12.- La voluntad se prueba en la acción. Existen, ciertamente, empresas desatinadas y es de ignorantes el emprenderlas; pero es mayor el número de las que se miran como imposibles por falta de voluntad para ejecutarlas. Los holgazanes no emprenden nada y pretenden justificarse, desacreditando las empresas ajenas; si algo comienzan, obligados por las circunstancias, nunca llegan al término de su obra. Vacilan y dudan, tropiezan y caen.
Tenemos harina porque el segador no duda ante la espiga madura, y estatuas porque el dudar no paraliza la mano del artista, y ciencia porque no vacila el sabio al entrar en su laboratorio, y poemas porque el poeta no se detiene a discutir la utilidad de su canto, y amor, y prole, y moral, porque el corazón no duda al latir, ni el hijo al nacer, ni la virtud al obrar. Y todo ello es vida intensa, que sólo merecen vivir los hombres de rectilíneo querer.
En las voluntades enfermas se apaga la esperanza de la perfección. La conquista de la personalidad y el entusiasmo por un ideal tórnanse imposibles cuando flaquea el esfuerzo que ponemos en perfeccionarnos.
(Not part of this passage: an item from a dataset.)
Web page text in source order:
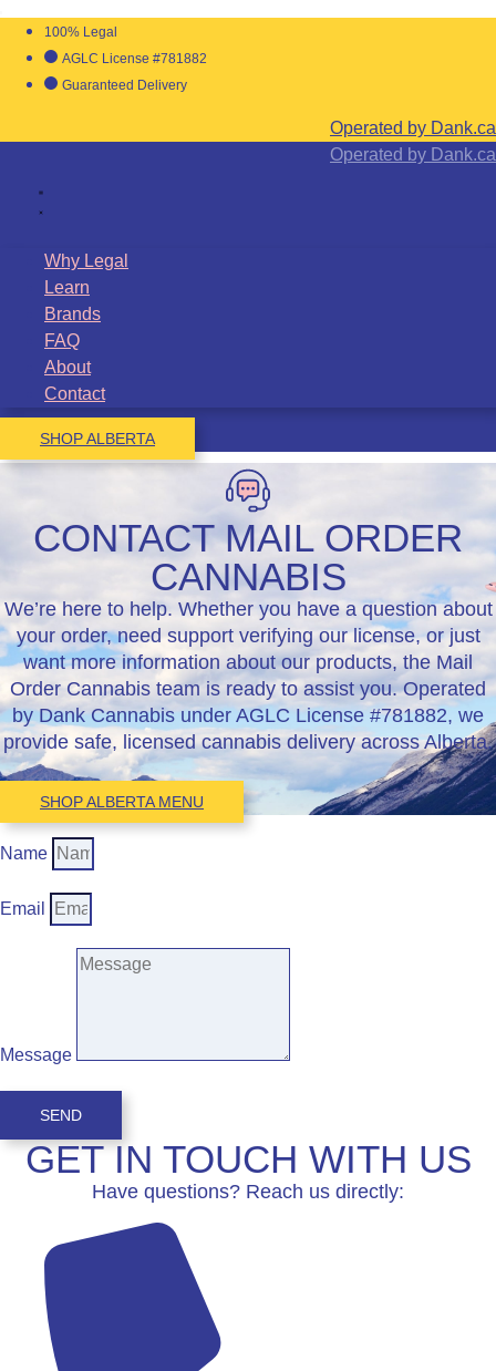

Las más frecuentes infelicidades arraigan en nuestra propia pereza. El barco no avanza si el marino soñoliento no abre sus velas en la hora propicia, se desvía de su derrotero si el piloto no da a tiempo el buen golpe de timón. Por eso la voluntad debe estar siempre lista para actuar; un solo minuto de vacilación puede perder al hombre, si en ese minuto coincide la oportunidad.
Los necios se consuelan confiando en la Providencia; es más seguro, y más digno, confiar en las fuerzas propias. Es mejor ayudarse que esperar ilusorias ayudas. Para hacer lo que ha decidido, la ocasión suele sobrar al hombre; lo que le falta, generalmente, es la voluntad en el momento propicio.
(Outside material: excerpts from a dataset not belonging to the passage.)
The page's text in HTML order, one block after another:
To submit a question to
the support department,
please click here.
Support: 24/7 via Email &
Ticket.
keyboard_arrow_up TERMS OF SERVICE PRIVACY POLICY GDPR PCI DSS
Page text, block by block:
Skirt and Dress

13.- Incapacidad de querer engendra miedo de vivir. Tanto se apaga la vida cuanto decrece la voluntad. La pereza y la inacción son los gérmenes de la miseria moral; el hábito de holgar suprime en los parásitos la aptitud para el trabajo. La abulia es el castigo final de los perezosos: no es en ellos una desgracia, sino una culpa. Se adquiere por obra del paciente mismo, como las enfermedades vergonzosas.
La vida humana es gimnasia incesante de funciones armónicas. Deber natural del hombre es ejercitar su brazo y su mente; quien viola ese deber comete una inmoralidad. Los órganos se amodorran y el espíritu se envilece. La inercia apoya la vida de los holgazanes, tornándolos incapaces de hacer cosa alguna para sí mismos y para los demás. Cruzarse de brazos ante un mundo moral que incesantemente se renueva, es suicidarse; es morir de sed junto a las fuentes de la vida.
Quien haya atentado así contra su dignidad, debe curarse reeducando las funciones de su organismo y de su entendimiento. Para aprender de nuevo a ejecutar lo que se piensa es necesario olvidar la palabra rara "mañana".
Ahora o nunca. "Mañana" es la mentira piadosa con que se engañan a las voluntades moribundas.

II – De la iniciativa
14.- Son hombres los que aran su propio surco. Toda creación es fruto de la libre iniciativa y llega a su término sostenida por el sentimiento de independencia. Cuando has aprendido a querer, y sabes lo que quieres no te detengas en buscar fuera de ti los medios para ejecutarlo. Ninguna escuela, ninguna secta, ninguna camarilla, podrá sentir como tú, intensamente, el ideal de arte, de verdad, de justicia, que tú mismo has concebido y que sólo tú puedes realizar. Poeta o filósofo, apóstol o artesano, ten confianza en ti mismo, no sisas rutas ajenas, no subordines tu voluntad a otras voluntades, no te ampares de sombras que empañan ni persigas protecciones que atan. De los que saben más, aprende, sin imitarlos; de los que ofrecen más, apártate, no pidas. Si eres capaz de realizar tu ideal, no los necesitas; si impotente, nadie te capacitará para realizarlo. Quiere, quiere con firmeza, con toda tu mente y con toda tu razón, poniendo en querer lo mejor de ti, la fe de tus fuerzas morales.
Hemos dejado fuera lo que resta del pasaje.